# Working with Pandas example

> This guide assumes that you have set up TimescaleDB with TLSS to export Home Assistant data. For more info check [here](https://nghome.dev/docs/implementation/data_collection/timescale)

This notebook shows how you can work with Pandas to manipulate and process data coming from Home Assistant.

When you're going to use Pandas in your Home Automation setup you'll retrieve the needed data from your TimescaleDB Database. Seeing that this is not an option when working in a Google Colab notebook, I extracted some data from my database and made it available as a CSV that we can load in.
If you are interested in how to retrieve the data from the database, check the full example at the bottom of this workbook.

Good to note is that this notebook is meant as more of a hands-on showcase. I will use a lot of pandas functions that can be a bit confusing, please refer to the official [pandas docs](https://pandas.pydata.org/docs/) for more info.

## Prerequisites

Before we can start using Pandas we need to install the package first. Run the code block below to get pandas install through pip.

In [None]:
!pip install pandas

After that we import the `pandas` package by running the code block below. 

In [2]:
import pandas as pd

## Retrieving data

Now that we have all prerequisites set up we can retrieve the prepared data from the CSV file.

The data in this file has 3 columns:

* `time` - The time at which the state change was recorded.
* `entity_id` - The entity id of the specific sensor.
* `state` - The recorded state of the sensor.

We retrieve this CSV file by using the `read_csv()` file provided by pandas. This function reads the file and parses it into a `DataFrame` object.

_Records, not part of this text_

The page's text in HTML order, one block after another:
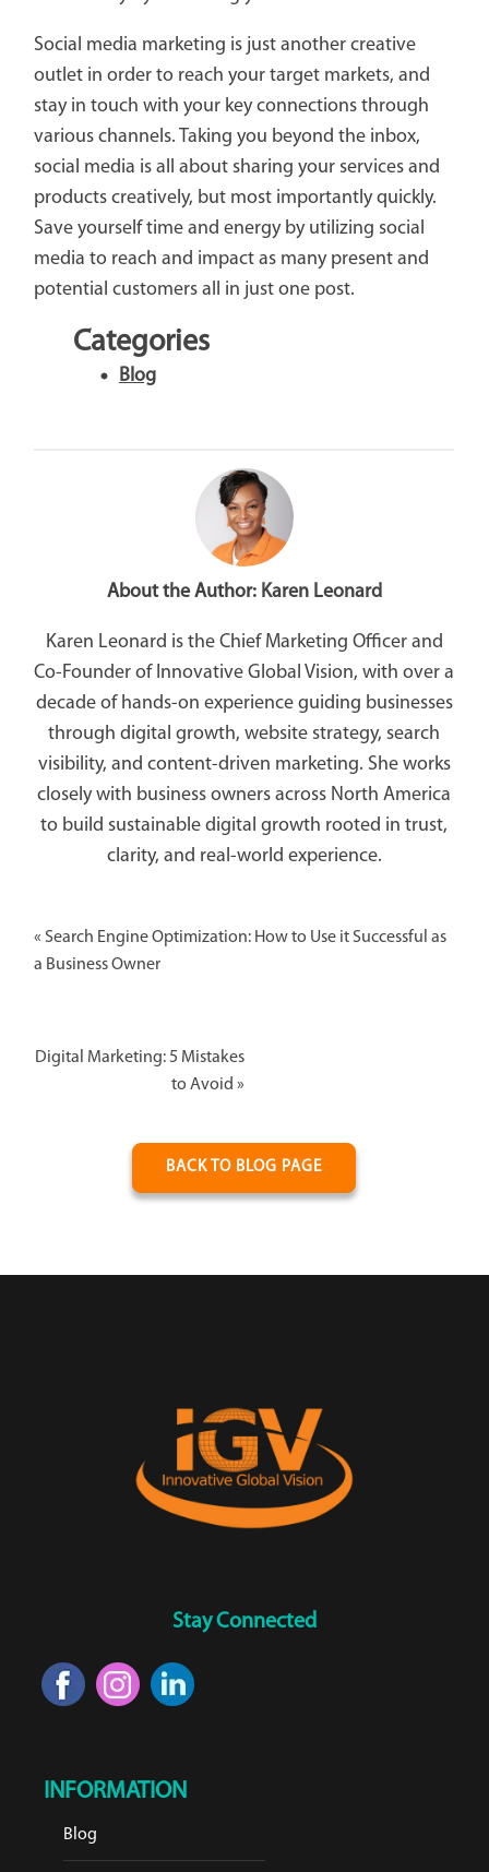
Social media marketing is just another creative
outlet in order to reach your target markets, and
stay in touch with your key connections through
various channels. Taking you beyond the inbox,
social media is all about sharing your services and
products creatively, but most importantly quickly.
Save yourself time and energy by utilizing social
media to reach and impact as many present and
potential customers all in just one post.
Categories
Blog
About the Author: Karen Leonard
Karen Leonard is the Chief Marketing Officer and
Co-Founder of Innovative Global Vision, with over a
decade of hands-on experience guiding businesses
through digital growth, website strategy, search
visibility, and content-driven marketing. She works
closely with business owners across North America
to build sustainable digital growth rooted in trust,
clarity, and real-world experience.
« Search Engine Optimization: How to Use it Successful as
a Business Owner
Digital Marketing: 5 Mistakes
to Avoid »
BACK TO BLOG PAGE
Stay Connected
INFORMATION
Blog
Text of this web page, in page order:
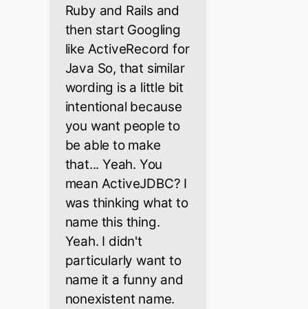
Ruby and Rails and
then start Googling
like ActiveRecord for
Java So, that similar
wording is a little bit
intentional because
you want people to
be able to make
that... Yeah. You
mean ActiveJDBC? I
was thinking what to
name this thing.
Yeah. I didn't
particularly want to
name it a funny and
nonexistent name.
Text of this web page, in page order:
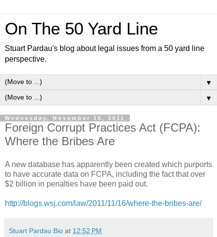
On The 50 Yard Line
Stuart Pardau's blog about legal issues from a 50 yard line
perspective.
▼
▼
Wednesday, November 16, 2011
Foreign Corrupt Practices Act (FCPA):
Where the Bribes Are
A new database has apparently been created which purports
to have accurate data on FCPA, including the fact that over
$2 billion in penalties have been paid out.
http://blogs.wsj.com/law/2011/11/16/where-the-bribes-are/
Stuart Pardau Bio at 12:52 PM
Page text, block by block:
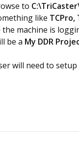
to
like TCPro,
machine is
be a My DDR
will need to setup
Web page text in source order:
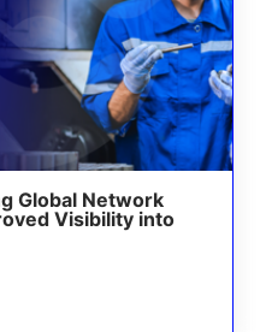
Global Network
Visibility into
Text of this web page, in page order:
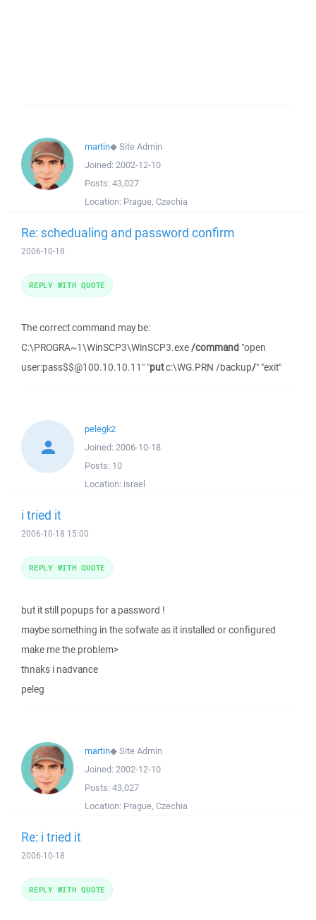
martin◆Site Admin
Joined: 2002-12-10
Posts: 43,027
Location: Prague, Czechia
Re: schedualing and password confirm
2006-10-18
The correct command may be:
C:\PROGRA~1\WinSCP3\WinSCP3.exe/command "open
user:pass$$@100.10.10.11" "putc:\WG.PRN /backup/" "exit"
REPLY WITH QUOTE
pelegk2
Joined: 2006-10-18
Posts: 10
Location: israel
i tried it
2006-10-18 15:00
but it still popups for a password !
maybe something in the sofwate as it installed or configured
make me the problem>
thnaks i nadvance
peleg
REPLY WITH QUOTE
martin◆Site Admin
Joined: 2002-12-10
Posts: 43,027
Location: Prague, Czechia
Re: i tried it
2006-10-18
REPLY WITH QUOTE
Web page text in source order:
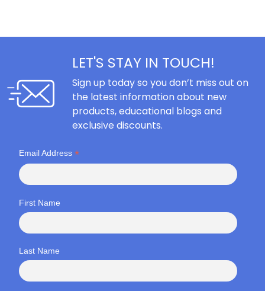
LET'S STAY IN TOUCH!
Sign up today so you don’t miss out on
the latest information about new
products, educational blogs and
exclusive discounts.
Email Address *
First Name
Last Name
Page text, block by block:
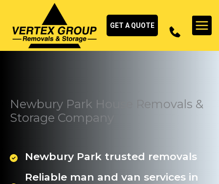
content
GET A QUOTE
Newbury Park House Removals &
Storage Company
Newbury Park trusted removals
Reliable man and van services in
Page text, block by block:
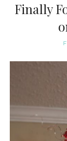
Finally
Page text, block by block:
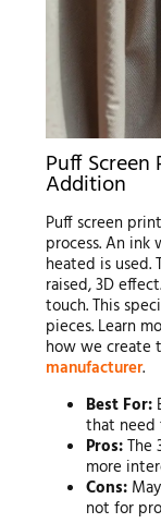
Puff
Addition
Puff screen
process. An
heated is used.
raised, 3D
touch. This
pieces. Learn
how we create
manufacturer.
Best For:
that
Pros:The
more
Cons:
not for
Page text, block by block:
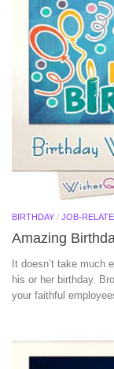
BIRTHDAY / JOB-
Amazing
It doesn’t take much
his or her birthday.
your faithful
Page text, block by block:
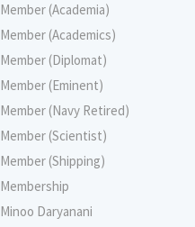
Member (Academia)
Member (Academics)
Member (Diplomat)
Member (Eminent)
Member (Navy Retired)
Member (Scientist)
Member (Shipping)
Membership
Minoo Daryanani
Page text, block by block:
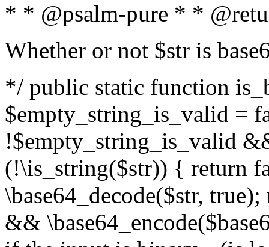
* * @psalm-pure * *
Whether or not $str is
*/ public static function
$empty_string_is_valid =
!$empty_string_is_valid
(!\is_string($str)) { return
\base64_decode($str,
&&
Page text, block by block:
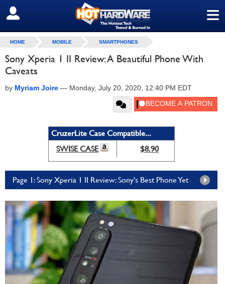
≡
SIGN OUT
HOME MOBILE SMARTPHONES
Sony Xperia 1 II Review: A Beautiful Phone With
Caveats
by Myriam Joire — Monday, July 20, 2020, 12:40 PM EDT
CruzerLite Case Compatible...
SWISE CASE
$8.90
Page 1: Sony Xperia 1 II Review: Sony's Best Phone Yet
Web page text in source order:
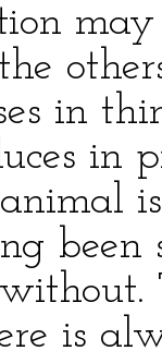
in
in
is
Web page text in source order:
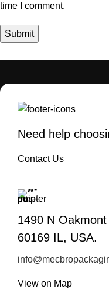
time I comment.
Need help
Contact Us
1490 N
60169 IL, USA.
View on Map
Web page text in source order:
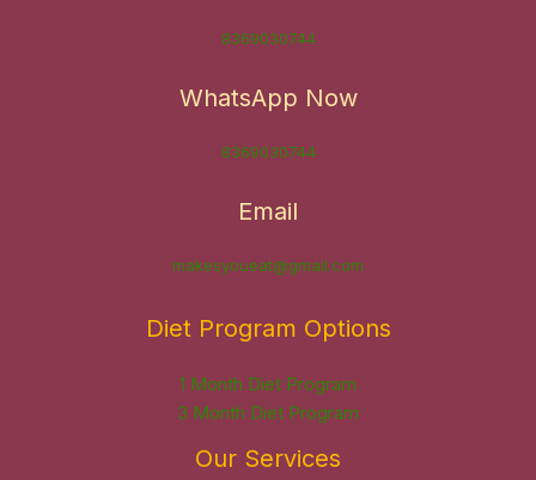
8369030744
WhatsApp Now
8369030744
Email
makesyoueat@gmail.com
Diet Program Options
1 Month Diet Program
3 Month Diet Program
Our Services
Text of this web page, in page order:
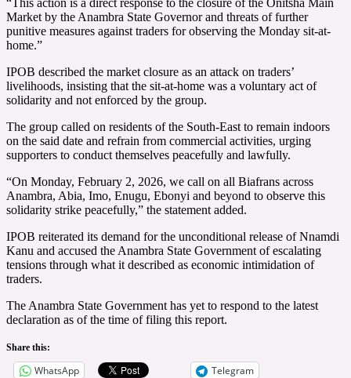
Market by the Anambra State Governor and threats of further
punitive measures against traders for observing the Monday sit-at-
home.”
IPOB described the market closure as an attack on traders’
livelihoods, insisting that the sit-at-home was a voluntary act of
solidarity and not enforced by the group.
The group called on residents of the South-East to remain indoors
on the said date and refrain from commercial activities, urging
supporters to conduct themselves peacefully and lawfully.
“On Monday, February 2, 2026, we call on all Biafrans across
Anambra, Abia, Imo, Enugu, Ebonyi and beyond to observe this
solidarity strike peacefully,” the statement added.
IPOB reiterated its demand for the unconditional release of Nnamdi
Kanu and accused the Anambra State Government of escalating
tensions through what it described as economic intimidation of
traders.
The Anambra State Government has yet to respond to the latest
declaration as of the time of filing this report.
Share this:
WhatsApp Telegram

We then call the `head()` function on this DataFrame to show its first 5 entries.

In [6]:
# Retrieve the data from CSV
df = pd.read_csv('https://raw.githubusercontent.com/moonen-home-automation/colab-notebooks/main/pandas-example/data/sensor_values.csv')
# Show the first 5 items
df.head()

Unnamed: 0,time,entity_id,state
0,2024-07-12 19:36:04.882570,sensor.indoor_lux,386.0
1,2024-07-12 19:36:28.115302,sensor.sun_azimuth,101.1
2,2024-07-12 19:36:40.420371,sensor.sun_azimuth,227.1
3,2024-07-12 19:36:49.616662,sensor.indoor_lux,515.0
4,2024-07-12 19:36:31.442474,sensor.outdoor_temp,19.6


You can now see that the data has been retrieved successfully and the first 5 entries are presented to you.

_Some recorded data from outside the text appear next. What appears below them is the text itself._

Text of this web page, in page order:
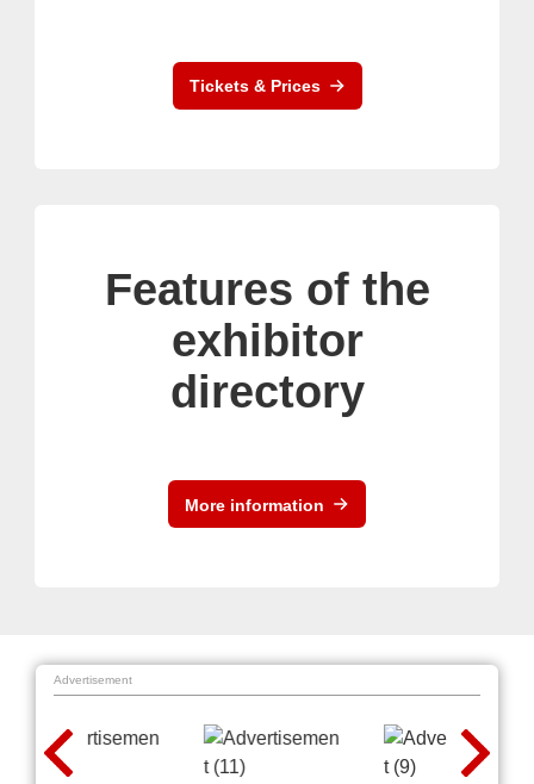
Tickets & Prices
Features of the
exhibitor
directory
More information
Advertisement
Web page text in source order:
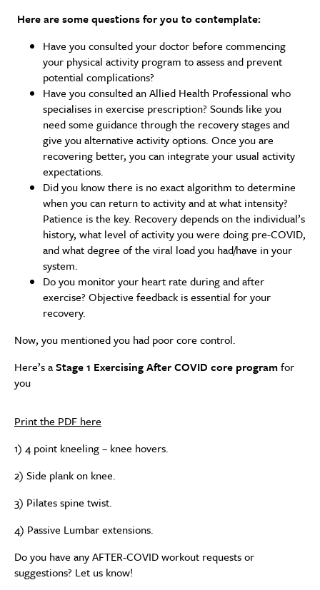
Here are some questions for you to contemplate:
Have you consulted your doctor before commencing
your physical activity program to assess and prevent
potential complications?
Have you consulted an Allied Health Professional who
specialises in exercise prescription? Sounds like you
need some guidance through the recovery stages and
give you alternative activity options. Once you are
recovering better, you can integrate your usual activity
expectations.
Did you know there is no exact algorithm to determine
when you can return to activity and at what intensity?
Patience is the key. Recovery depends on the individual’s
history, what level of activity you were doing pre-COVID,
and what degree of the viral load you had/have in your
system.
Do you monitor your heart rate during and after
exercise? Objective feedback is essential for your
recovery.
Now, you mentioned you had poor core control.
Here’s aStage 1 Exercising After COVID core programfor
you
Print the PDF here
1) 4 point kneeling – knee hovers.
2) Side plank on knee.
3) Pilates spine twist.
4) Passive Lumbar extensions.
Do you have any AFTER-COVID workout requests or
suggestions? Let us know!
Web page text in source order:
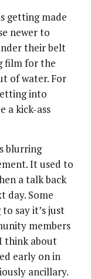
getting made
newer to
their belt
film for the
of water. For
into
a kick-ass
blurring
It used to
a talk back
day. Some
say it’s just
members
think about
early on in
ancillary.
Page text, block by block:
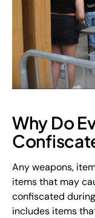
Why Do
Any weapons,
items that may
confiscated
includes items
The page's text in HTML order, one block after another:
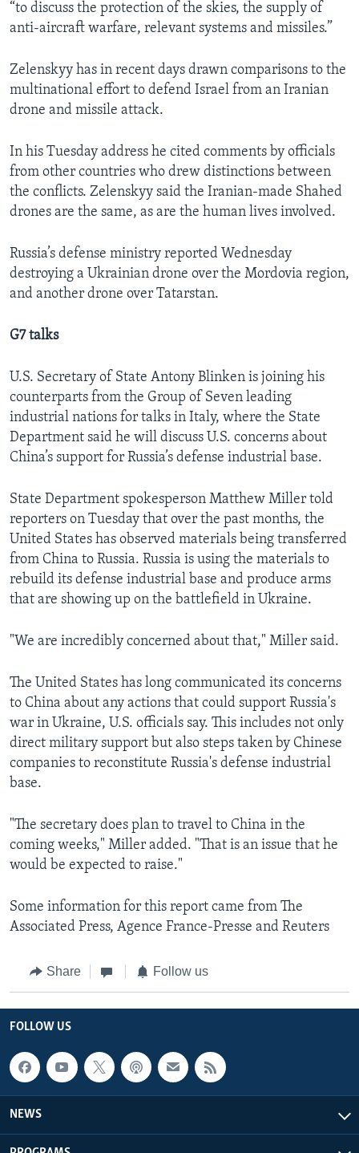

We can also retrieve a specific column of the DataFrame as follows:

In [None]:
# Only retrieve the `state` column
df["state"].head()

## Parsing the `time` column

It may not be noticeable at first glance but the values in the `time` column are of type `str`, and not of type `datetime`. We need to convert these types for us to be able to effectively use the `time` data later on.

Luckily pandas has a function called `to_datetime()` that takes in any time formatted string and tries to convert it to a `datetime` object.

When this is done we can use the `dt.round()` function to round up the time values to the nearest minute. This makes the data easier to handle further on.

In [7]:
# Take the values of the time column and parse it into a `datetime` object
df["time"] = pd.to_datetime(df["time"])
df["time"] = df["time"].dt.round("min")
df.head()

Unnamed: 0,time,entity_id,state
0,2024-07-12 19:36:00,sensor.indoor_lux,386.0
1,2024-07-12 19:36:00,sensor.sun_azimuth,101.1
2,2024-07-12 19:37:00,sensor.sun_azimuth,227.1
3,2024-07-12 19:37:00,sensor.indoor_lux,515.0
4,2024-07-12 19:37:00,sensor.outdoor_temp,19.6


As you can see in the output the formatting of the time data has changed and they are rounded to the minute.